Jardin anglais s’il en est. Touffu, à l’ordonnance bohème, aux fleurs mélangées, ce jardin comme le reste de « Blitz » a bien entendu été conçu et mis en boîte à Londres, lors d’une période créative au long cours dont Daho est coutumier. Il s’est pour se faire installé dans un petit appartement du quartier d’Earl’s Court, lequel se trouvait, hasard total, dans la même rue que celui qu’occupait feu Syd Barrett, légendaire fondateur, chanteur et compositeur de Pink Floyd qui quitta le groupe en 1967 après le flamboyant « The Piper At The Gates Of Dawn » à cause de trop importants troubles mentaux. Etienne Daho, fan transi de cet album et de ceux en solo de Barrett fut transfiguré par cette coïncidence. Par l’entremise du colocataire de Barrett, le peintre Duggie Fields, Daho a même pu s’imprégner des vibrations de l’appartement. Il en tirera une chanson « Chambre 29 » et cela lui permit de définir la couleur de « Blitz », pop psychédélique à fleur de peau à base de guitares, d’arrangements de claviers et de choeurs foisonnants. L’autre grande influence de ce disque est le groupe irlando-californien Unloved, qui avait créé avec son premier disque « Guilty Of Love » une pop cinématographique complètement démesurée, profonde et aventureuse, rappelant les grandes heures des girl groups des sixties. Daho, quand il est mordu, s’immerge totalement dans sa passion du moment et a réussi à travailler avec Unloved pour certains morceaux de l’album. Fan total, Daho a toujours cité ses influences… « Pour nous vies martiennes » en 1988 recyclait les riffs de the Jesus and Mary Chain qu’il idolâtrait à l’époque, « Paris Ailleurs » en 1991 suintait la soul music américaine (il écoutait Marvin Gaye en boucle), « Eden » en 1996 célébrait son enthousiasme pour la scène jungle anglaise. A chaque album sa thématique, son influence, sa couleur et son esthétique, Daho, élève surdoué, a très bien retenu les leçons du professeur Bowie.
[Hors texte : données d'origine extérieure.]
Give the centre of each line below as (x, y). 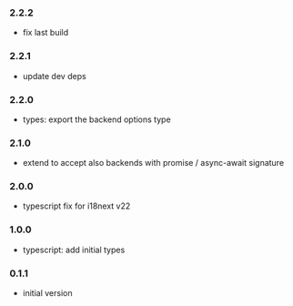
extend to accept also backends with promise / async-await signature (153, 163)
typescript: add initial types (74, 250)
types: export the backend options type (96, 119)
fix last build (45, 33)
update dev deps (54, 76)
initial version (47, 293)
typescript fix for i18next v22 (76, 206)
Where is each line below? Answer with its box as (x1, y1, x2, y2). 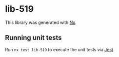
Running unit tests (5, 34, 62, 42)
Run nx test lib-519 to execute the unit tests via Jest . (5, 46, 115, 52)
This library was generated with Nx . (5, 19, 77, 25)
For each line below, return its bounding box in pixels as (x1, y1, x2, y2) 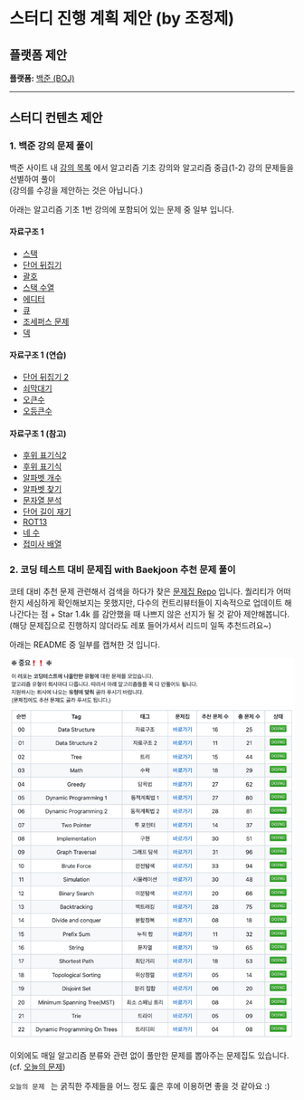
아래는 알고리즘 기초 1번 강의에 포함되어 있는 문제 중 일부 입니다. (9, 204, 234, 215)
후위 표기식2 (22, 450, 67, 461)
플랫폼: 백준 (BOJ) (9, 73, 75, 83)
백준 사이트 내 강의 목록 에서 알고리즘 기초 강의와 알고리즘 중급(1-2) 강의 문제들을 (9, 162, 294, 173)
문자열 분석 (22, 495, 62, 506)
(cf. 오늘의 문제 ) (9, 1061, 66, 1073)
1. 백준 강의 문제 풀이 (9, 139, 93, 152)
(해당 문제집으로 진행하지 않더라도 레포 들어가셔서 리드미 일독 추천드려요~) (9, 619, 272, 630)
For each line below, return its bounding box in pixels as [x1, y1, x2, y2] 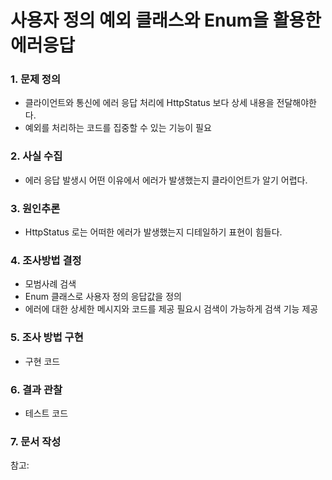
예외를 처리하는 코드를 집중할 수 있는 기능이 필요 [24, 122, 212, 134]
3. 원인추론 [10, 201, 61, 215]
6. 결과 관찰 [10, 382, 63, 396]
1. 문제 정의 [10, 72, 61, 86]
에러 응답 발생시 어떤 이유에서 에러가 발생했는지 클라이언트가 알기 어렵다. [24, 174, 308, 186]
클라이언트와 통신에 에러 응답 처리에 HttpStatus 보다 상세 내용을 [24, 97, 275, 109]
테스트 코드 [24, 407, 69, 419]
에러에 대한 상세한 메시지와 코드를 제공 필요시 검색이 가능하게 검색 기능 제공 [24, 303, 319, 315]
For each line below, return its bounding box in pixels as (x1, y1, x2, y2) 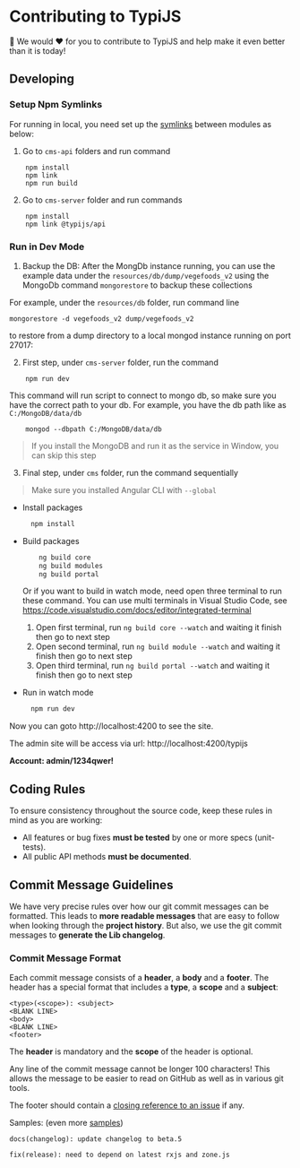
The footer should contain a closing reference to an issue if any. (9, 1100, 244, 1111)
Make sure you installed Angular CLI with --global (30, 484, 217, 495)
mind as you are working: (9, 815, 103, 826)
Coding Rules (9, 782, 86, 797)
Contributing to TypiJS (9, 6, 182, 27)
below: (9, 128, 34, 139)
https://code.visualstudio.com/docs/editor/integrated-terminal (21, 605, 253, 616)
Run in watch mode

Les albums récents d’Etienne Daho ne sauraient que recycler son back-catalogue. On peut bien sur déceler des analogies, son écriture très personnelle et sa voix qui l’est tout autant sont immédiatement identifiables. On a toutefois toujours l’impression de le redécouvrir à chaque fois. On aime tout autant « L’invitation », très acoustique, orchestral et autobiographique, « Les chansons de l’innocence retrouvée » qui lorgne sur la disco et les arrangements à la Last Shadow Puppets que ce « Blitz » épique au parfum étrange et capiteux qui fait tourner la tête. A soixante-deux ans, l’homme à la silhouette toujours adolescente montre bien sûr quelques rides, mais son inspiration reste incroyablement féconde, Etienne Daho reste plus que jamais enthousiasmé par la nouveauté et fait preuve d’une élégance inaltérable.
Les choeurs troubles et aériens qui survolent « le jardin », les guitares très rock qui le pavent, les orgues acides qui l’animent, la roide batterie qui le rythme, tout est réuni pour que cette chanson fasse très vite partie de la longue liste des classiques d’Etienne Daho. Chapeau bas !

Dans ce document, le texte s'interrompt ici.